EXTRACTED MATERIAL
*****
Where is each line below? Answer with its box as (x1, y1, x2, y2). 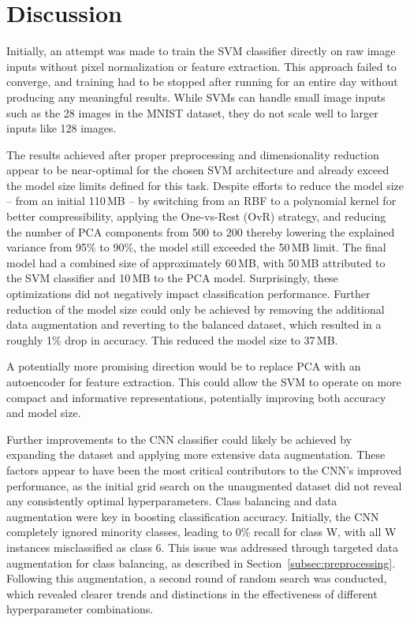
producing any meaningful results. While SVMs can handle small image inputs (6, 88, 386, 105)
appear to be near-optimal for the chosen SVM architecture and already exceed (6, 162, 389, 178)
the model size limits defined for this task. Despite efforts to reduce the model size (6, 177, 404, 193)
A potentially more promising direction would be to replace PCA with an (6, 358, 361, 374)
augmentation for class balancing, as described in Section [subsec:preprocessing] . (6, 554, 396, 571)
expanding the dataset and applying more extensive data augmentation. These (6, 446, 386, 463)
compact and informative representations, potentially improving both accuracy (6, 389, 386, 405)
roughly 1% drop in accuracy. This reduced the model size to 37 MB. (6, 331, 338, 348)
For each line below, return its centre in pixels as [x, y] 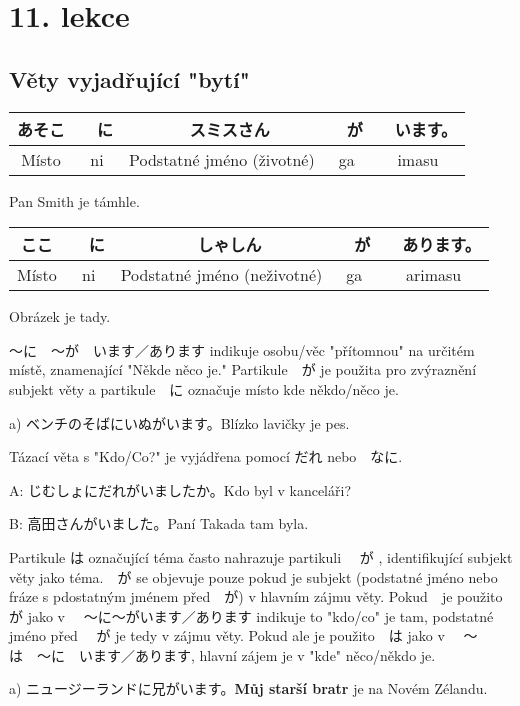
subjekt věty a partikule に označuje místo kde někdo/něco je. [204, 388]
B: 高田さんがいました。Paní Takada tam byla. [159, 523]
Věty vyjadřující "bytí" [129, 78]
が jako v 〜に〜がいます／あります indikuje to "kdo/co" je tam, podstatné [251, 615]
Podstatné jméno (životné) [222, 159]
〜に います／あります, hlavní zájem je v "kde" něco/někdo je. [236, 654]
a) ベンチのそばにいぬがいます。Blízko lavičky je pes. [179, 422]
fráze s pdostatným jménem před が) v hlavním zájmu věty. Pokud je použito [256, 596]
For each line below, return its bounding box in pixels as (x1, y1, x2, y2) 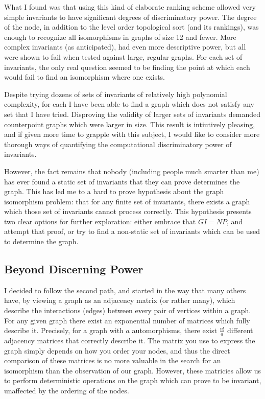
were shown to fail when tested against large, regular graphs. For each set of (4, 51, 243, 62)
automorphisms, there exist (132, 325, 217, 336)
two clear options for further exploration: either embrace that (4, 216, 196, 226)
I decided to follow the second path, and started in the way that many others (4, 285, 246, 295)
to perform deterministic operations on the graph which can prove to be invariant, (4, 375, 261, 386)
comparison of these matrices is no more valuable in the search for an (4, 355, 221, 366)
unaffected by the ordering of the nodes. (4, 385, 129, 396)
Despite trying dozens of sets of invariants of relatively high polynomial (4, 88, 227, 99)
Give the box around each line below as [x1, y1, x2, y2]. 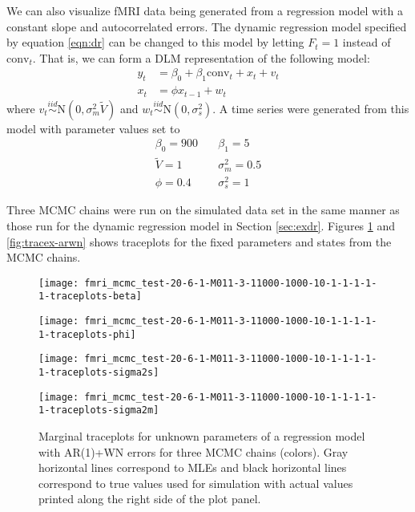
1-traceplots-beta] [38, 291, 142, 303]
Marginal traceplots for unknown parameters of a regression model [38, 428, 365, 444]
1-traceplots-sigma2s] [38, 367, 159, 379]
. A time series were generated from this [212, 100, 409, 116]
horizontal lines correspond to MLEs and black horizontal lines [38, 459, 347, 476]
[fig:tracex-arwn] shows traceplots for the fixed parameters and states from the [6, 233, 392, 250]
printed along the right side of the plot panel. [38, 490, 261, 507]
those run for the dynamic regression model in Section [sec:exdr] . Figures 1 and [6, 217, 396, 234]
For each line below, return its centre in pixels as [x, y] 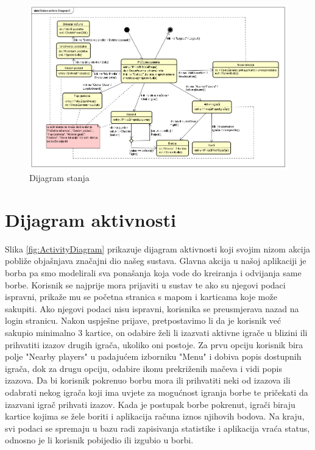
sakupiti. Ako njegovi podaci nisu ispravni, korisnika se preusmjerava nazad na [152, 308]
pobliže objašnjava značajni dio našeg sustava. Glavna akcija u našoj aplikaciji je [156, 261]
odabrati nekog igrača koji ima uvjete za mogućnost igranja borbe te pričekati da [157, 392]
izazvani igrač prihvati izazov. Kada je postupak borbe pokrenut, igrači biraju [150, 404]
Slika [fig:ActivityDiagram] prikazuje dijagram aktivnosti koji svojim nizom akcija [158, 248]
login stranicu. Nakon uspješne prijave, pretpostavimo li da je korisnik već [143, 320]
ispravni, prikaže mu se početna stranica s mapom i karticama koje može [141, 297]
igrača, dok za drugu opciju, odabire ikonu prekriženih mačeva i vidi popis [143, 368]
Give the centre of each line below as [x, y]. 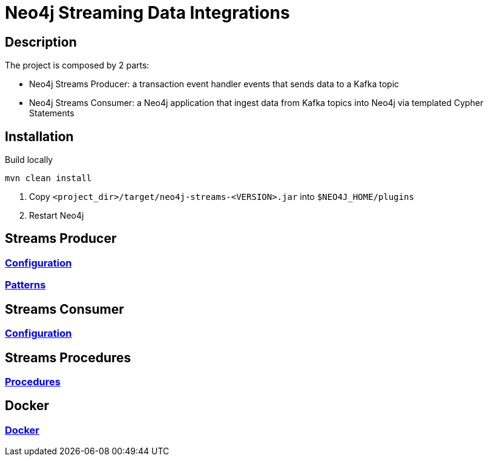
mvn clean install [48, 178]
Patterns [25, 285]
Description [41, 42]
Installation [39, 136]
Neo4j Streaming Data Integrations [147, 13]
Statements [52, 113]
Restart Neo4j [57, 216]
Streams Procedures [68, 357]
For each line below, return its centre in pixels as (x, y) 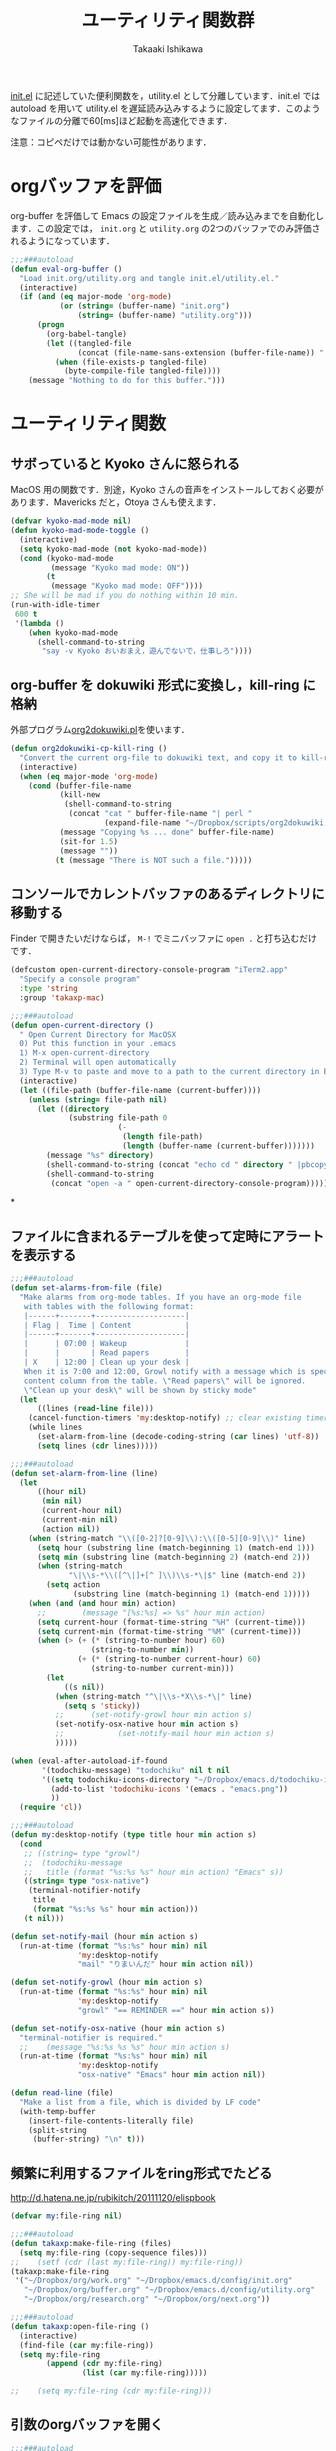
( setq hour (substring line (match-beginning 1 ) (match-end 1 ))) (175, 1547)
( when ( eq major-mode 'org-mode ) (89, 776)
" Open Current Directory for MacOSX (98, 1034)
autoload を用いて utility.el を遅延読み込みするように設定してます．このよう (165, 108)
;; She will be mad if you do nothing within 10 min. (125, 596)
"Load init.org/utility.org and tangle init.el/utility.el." (149, 278)
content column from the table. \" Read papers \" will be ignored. (165, 1381)
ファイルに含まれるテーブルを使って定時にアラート (167, 1236)
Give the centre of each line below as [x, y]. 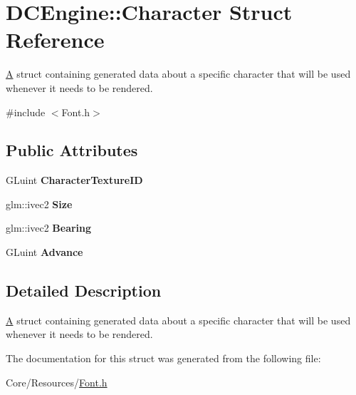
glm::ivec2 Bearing [49, 228]
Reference [55, 40]
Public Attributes [72, 150]
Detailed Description [84, 291]
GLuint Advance [44, 252]
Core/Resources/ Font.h [57, 382]
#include [26, 112]
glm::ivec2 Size [39, 204]
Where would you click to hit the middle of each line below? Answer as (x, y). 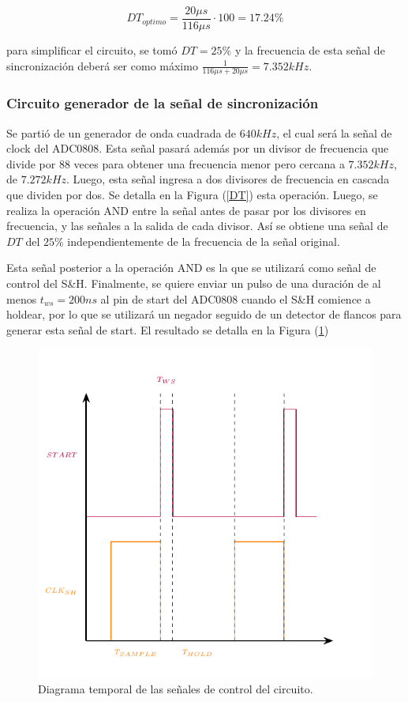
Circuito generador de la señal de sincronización (163, 103)
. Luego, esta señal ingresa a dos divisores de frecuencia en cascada (228, 179)
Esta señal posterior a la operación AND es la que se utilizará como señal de (191, 268)
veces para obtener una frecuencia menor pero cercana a (209, 163)
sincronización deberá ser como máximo (102, 65)
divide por (31, 163)
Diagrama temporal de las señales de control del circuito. (176, 689)
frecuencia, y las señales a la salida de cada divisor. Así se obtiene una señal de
*****
TRY IT
Return the listing unchanged, but drop every picture.

RESPONSE AREA
Where is each line below? Answer with its box as (x1, y1, x2, y2). 
producing any meaningful results. While SVMs can handle small image inputs (6, 88, 386, 105)
appear to be near-optimal for the chosen SVM architecture and already exceed (6, 162, 389, 178)
the model size limits defined for this task. Despite efforts to reduce the model size (6, 177, 404, 193)
A potentially more promising direction would be to replace PCA with an (6, 358, 361, 374)
augmentation for class balancing, as described in Section [subsec:preprocessing] . (6, 554, 396, 571)
expanding the dataset and applying more extensive data augmentation. These (6, 446, 386, 463)
compact and informative representations, potentially improving both accuracy (6, 389, 386, 405)
roughly 1% drop in accuracy. This reduced the model size to 37 MB. (6, 331, 338, 348)
For each line below, return its centre in pixels as [x, y] 
subjekt věty a partikule に označuje místo kde někdo/něco je. [204, 388]
B: 高田さんがいました。Paní Takada tam byla. [159, 523]
Věty vyjadřující "bytí" [129, 78]
が jako v 〜に〜がいます／あります indikuje to "kdo/co" je tam, podstatné [251, 615]
Podstatné jméno (životné) [222, 159]
〜に います／あります, hlavní zájem je v "kde" něco/někdo je. [236, 654]
a) ベンチのそばにいぬがいます。Blízko lavičky je pes. [179, 422]
fráze s pdostatným jménem před が) v hlavním zájmu věty. Pokud je použito [256, 596]
For each line below, return its bounding box in pixels as (x1, y1, x2, y2) 
were shown to fail when tested against large, regular graphs. For each set of (4, 51, 243, 62)
automorphisms, there exist (132, 325, 217, 336)
two clear options for further exploration: either embrace that (4, 216, 196, 226)
I decided to follow the second path, and started in the way that many others (4, 285, 246, 295)
to perform deterministic operations on the graph which can prove to be invariant, (4, 375, 261, 386)
comparison of these matrices is no more valuable in the search for an (4, 355, 221, 366)
unaffected by the ordering of the nodes. (4, 385, 129, 396)
Despite trying dozens of sets of invariants of relatively high polynomial (4, 88, 227, 99)
Give the box around each line below as [x1, y1, x2, y2]. 
1-traceplots-beta] [38, 291, 142, 303]
Marginal traceplots for unknown parameters of a regression model [38, 428, 365, 444]
1-traceplots-sigma2s] [38, 367, 159, 379]
. A time series were generated from this [212, 100, 409, 116]
horizontal lines correspond to MLEs and black horizontal lines [38, 459, 347, 476]
[fig:tracex-arwn] shows traceplots for the fixed parameters and states from the [6, 233, 392, 250]
printed along the right side of the plot panel. [38, 490, 261, 507]
those run for the dynamic regression model in Section [sec:exdr] . Figures 1 and [6, 217, 396, 234]
For each line below, return its centre in pixels as [x, y] 
sakupiti. Ako njegovi podaci nisu ispravni, korisnika se preusmjerava nazad na [152, 308]
pobliže objašnjava značajni dio našeg sustava. Glavna akcija u našoj aplikaciji je [156, 261]
odabrati nekog igrača koji ima uvjete za mogućnost igranja borbe te pričekati da [157, 392]
izazvani igrač prihvati izazov. Kada je postupak borbe pokrenut, igrači biraju [150, 404]
Slika [fig:ActivityDiagram] prikazuje dijagram aktivnosti koji svojim nizom akcija [158, 248]
login stranicu. Nakon uspješne prijave, pretpostavimo li da je korisnik već [143, 320]
ispravni, prikaže mu se početna stranica s mapom i karticama koje može [141, 297]
igrača, dok za drugu opciju, odabire ikonu prekriženih mačeva i vidi popis [143, 368]
Give the centre of each line below as [x, y]. 
mvn clean install [48, 178]
Patterns [25, 285]
Description [41, 42]
Installation [39, 136]
Neo4j Streaming Data Integrations [147, 13]
Statements [52, 113]
Restart Neo4j [57, 216]
Streams Procedures [68, 357]
For each line below, return its centre in pixels as (x, y) 
( setq hour (substring line (match-beginning 1 ) (match-end 1 ))) (175, 1547)
( when ( eq major-mode 'org-mode ) (89, 776)
" Open Current Directory for MacOSX (98, 1034)
autoload を用いて utility.el を遅延読み込みするように設定してます．このよう (165, 108)
;; She will be mad if you do nothing within 10 min. (125, 596)
"Load init.org/utility.org and tangle init.el/utility.el." (149, 278)
content column from the table. \" Read papers \" will be ignored. (165, 1381)
ファイルに含まれるテーブルを使って定時にアラート (167, 1236)
Give the centre of each line below as [x, y]. 
glm::ivec2 Bearing [49, 228]
Reference [55, 40]
Public Attributes [72, 150]
Detailed Description [84, 291]
GLuint Advance [44, 252]
Core/Resources/ Font.h [57, 382]
#include [26, 112]
glm::ivec2 Size [39, 204]
Where would you click to hit the middle of each line below? Answer as (x, y). 
Circuito generador de la señal de sincronización (163, 103)
. Luego, esta señal ingresa a dos divisores de frecuencia en cascada (228, 179)
Esta señal posterior a la operación AND es la que se utilizará como señal de (191, 268)
veces para obtener una frecuencia menor pero cercana a (209, 163)
sincronización deberá ser como máximo (102, 65)
divide por (31, 163)
Diagrama temporal de las señales de control del circuito. (176, 689)
frecuencia, y las señales a la salida de cada divisor. Así se obtiene una señal de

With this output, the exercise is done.